Say you're playing a game of Russian Roulette, but you can choose to aim the gun at your opponent once. Is there an optimal way to play?

[QUOTE=Krinkels;41606836]Say you're playing a game of Russian Roulette, but you can choose to aim the gun at your opponent once. Is there an optimal way to play?[/QUOTE] How exactly are you playing? If it's just 1/6 every time, the only optimal strategy is to avoid pointing it at your own head as long as possible! I suspect even if it's some more complex variation (loading more bullets as it goes on, or only spinning once at the start etc.) you're still better off not aiming at yourself until absolutely necessary...

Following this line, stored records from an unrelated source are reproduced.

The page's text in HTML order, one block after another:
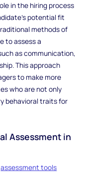
in the hiring process
potential fit
methods of
to assess a
as communication,
This approach
to make more
who are not only
behavioral traits for
Assessment in
assessment tools
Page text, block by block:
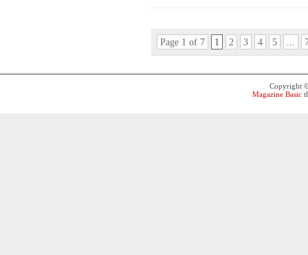
Page 1 of 7 1 2 3 4 5
Copyright
Magazine Basic
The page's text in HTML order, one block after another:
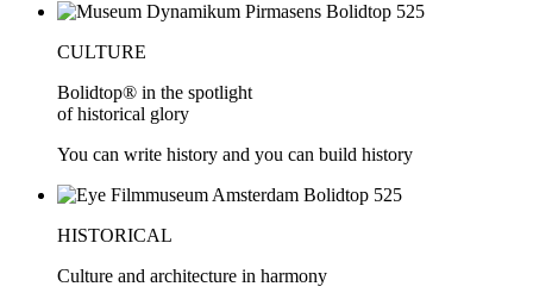
CULTURE
Bolidtop® in the spotlight
of historical glory
You can write history and you can build history
HISTORICAL
Culture and architecture in harmony
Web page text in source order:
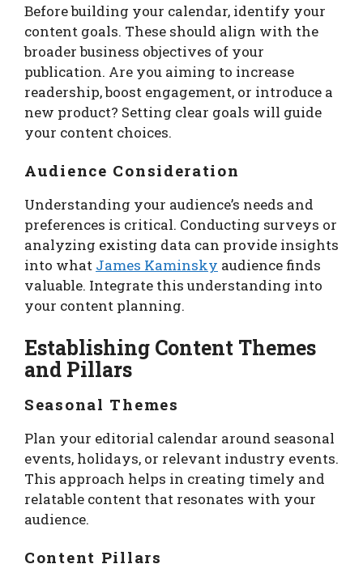
Before building your calendar, identify your
content goals. These should align with the
broader business objectives of your
publication. Are you aiming to increase
readership, boost engagement, or introduce a
new product? Setting clear goals will guide
your content choices.
Audience Consideration
Understanding your audience’s needs and
preferences is critical. Conducting surveys or
analyzing existing data can provide insights
into what James Kaminsky audience finds
valuable. Integrate this understanding into
your content planning.
Establishing Content Themes
and Pillars
Seasonal Themes
Plan your editorial calendar around seasonal
events, holidays, or relevant industry events.
This approach helps in creating timely and
relatable content that resonates with your
audience.
Content Pillars
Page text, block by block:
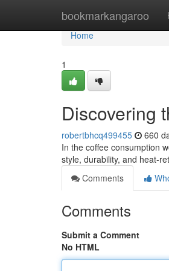
bookmarkangaroo
Home
Home
1
Discovering
robertbhcq499455 660
In the coffee consumption
style, durability, and heat-
Comments
Comments
Submit a Comment
No HTML
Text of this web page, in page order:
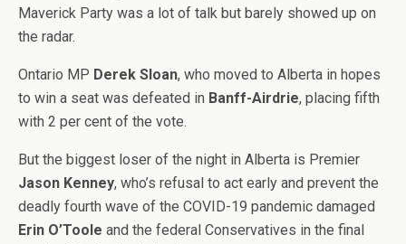
Maverick Party was a lot of talk but barely showed up on
the radar.
Ontario MP Derek Sloan, who moved to Alberta in hopes
to win a seat was defeated in Banff-Airdrie, placing fifth
with 2 per cent of the vote.
But the biggest loser of the night in Alberta is Premier
Jason Kenney, who’s refusal to act early and prevent the
deadly fourth wave of the COVID-19 pandemic damaged
Erin O’Toole and the federal Conservatives in the final

So, since I'm not versed in discrete/computational math too much: is there an algorithm better than brute force to calculate, given a certain number of coins of different values, which combination to take to get a value as close as possible to a given amount? E.g. I have two quarters, three dimes, and a penny. What is the closest total value to 76 cents I can make out of some subset of those coins?

[QUOTE=JohnnyMo1;41896317]So, since I'm not versed in discrete/computational math too much: is there an algorithm better than brute force to calculate, given a certain number of coins of different values, which combination to take to get a value as close as possible to a given amount? E.g. I have two quarters, three dimes, and a penny. What is the closest total value to 76 cents I can make out of some subset of those coins?[/QUOTE] I don't really have any experience with algorithms stuff, but it sounds like a variation on the subset-sum problem. However if you just want to know the [i]closest[/i] value you can reach (rather than finding a way of getting a given sum) it might be different...

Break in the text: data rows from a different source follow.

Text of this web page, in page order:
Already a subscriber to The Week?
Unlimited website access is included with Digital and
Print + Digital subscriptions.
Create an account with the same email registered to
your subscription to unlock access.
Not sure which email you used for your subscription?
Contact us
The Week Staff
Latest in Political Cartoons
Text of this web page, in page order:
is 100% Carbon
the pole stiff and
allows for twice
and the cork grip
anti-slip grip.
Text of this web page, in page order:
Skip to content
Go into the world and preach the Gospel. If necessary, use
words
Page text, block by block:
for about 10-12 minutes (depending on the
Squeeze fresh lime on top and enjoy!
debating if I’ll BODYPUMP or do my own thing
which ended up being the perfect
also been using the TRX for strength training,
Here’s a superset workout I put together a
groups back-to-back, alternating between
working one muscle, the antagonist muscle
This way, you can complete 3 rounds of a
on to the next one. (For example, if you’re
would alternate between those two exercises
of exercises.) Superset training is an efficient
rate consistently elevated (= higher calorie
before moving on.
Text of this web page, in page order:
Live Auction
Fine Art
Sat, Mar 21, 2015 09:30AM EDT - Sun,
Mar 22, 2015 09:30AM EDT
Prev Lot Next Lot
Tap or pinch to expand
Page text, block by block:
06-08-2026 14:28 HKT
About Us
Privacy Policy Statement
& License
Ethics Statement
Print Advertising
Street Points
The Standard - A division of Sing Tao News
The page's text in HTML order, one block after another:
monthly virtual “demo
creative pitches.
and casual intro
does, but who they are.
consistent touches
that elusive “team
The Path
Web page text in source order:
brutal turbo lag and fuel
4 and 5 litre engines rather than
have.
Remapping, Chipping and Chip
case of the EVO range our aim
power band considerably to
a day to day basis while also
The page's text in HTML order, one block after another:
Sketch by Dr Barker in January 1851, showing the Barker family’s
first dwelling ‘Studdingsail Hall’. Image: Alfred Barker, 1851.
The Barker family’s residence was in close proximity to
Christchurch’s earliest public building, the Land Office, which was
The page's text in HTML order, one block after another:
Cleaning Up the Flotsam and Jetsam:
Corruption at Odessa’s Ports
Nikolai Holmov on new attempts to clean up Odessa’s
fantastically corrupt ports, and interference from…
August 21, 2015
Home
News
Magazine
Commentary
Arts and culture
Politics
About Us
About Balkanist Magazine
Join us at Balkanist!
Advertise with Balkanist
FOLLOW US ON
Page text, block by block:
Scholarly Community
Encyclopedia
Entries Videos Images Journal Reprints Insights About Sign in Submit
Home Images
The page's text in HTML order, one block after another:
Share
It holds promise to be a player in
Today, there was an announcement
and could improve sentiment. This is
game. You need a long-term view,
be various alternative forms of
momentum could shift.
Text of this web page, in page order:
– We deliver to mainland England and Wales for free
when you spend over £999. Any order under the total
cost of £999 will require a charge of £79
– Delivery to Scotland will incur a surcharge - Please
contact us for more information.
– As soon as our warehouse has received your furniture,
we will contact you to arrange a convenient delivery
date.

[QUOTE=Joey90;41946047]I don't really have any experience with algorithms stuff, but it sounds like a variation on the subset-sum problem. However if you just want to know the [i]closest[/i] value you can reach (rather than finding a way of getting a given sum) it might be different...[/QUOTE] I'd want the sum as well. Wikipedia has a link on their subset-sum page to the partition problem, which is very close to what I want. I was trying to figure out if there was an algorithm to always split a grocery list as closely as possible between two people. :v: [editline]24th August 2013[/editline] Apparently the problem is NP-hard. I guessed as much.

Does anybody know some good texts, lectures or problem sets for introductory linear algebra, and particularly (physical) Hilbert spaces? I've been following Shankar's Principles of Quantum Mechanics, and while I'm reasonably confident with the finite-dimensional cases, I get lost rapidly when he starts to use Hilbert spaces in either a classical or quantum context. His mathematical introduction chapter is good, but I'm thinking seeing the material presented by someone else and having a few more exercises to figure it all out might help me wrap my head around it enough.

[QUOTE=JohnnyMo1;41947821]I'd want the sum as well. Wikipedia has a link on their subset-sum page to the partition problem, which is very close to what I want. I was trying to figure out if there was an algorithm to always split a grocery list as closely as possible between two people. :v: [editline]24th August 2013[/editline] Apparently the problem is NP-hard. I guessed as much.[/QUOTE] An extreme long shot as I'm a mere physicist: so you have the Lagrange multipliers that emerge if you want to find the extrema of a function f with restrictions g (roughly, I don't know the specifics). Isn't there a discrete version of it that you can somehow throw into matlab?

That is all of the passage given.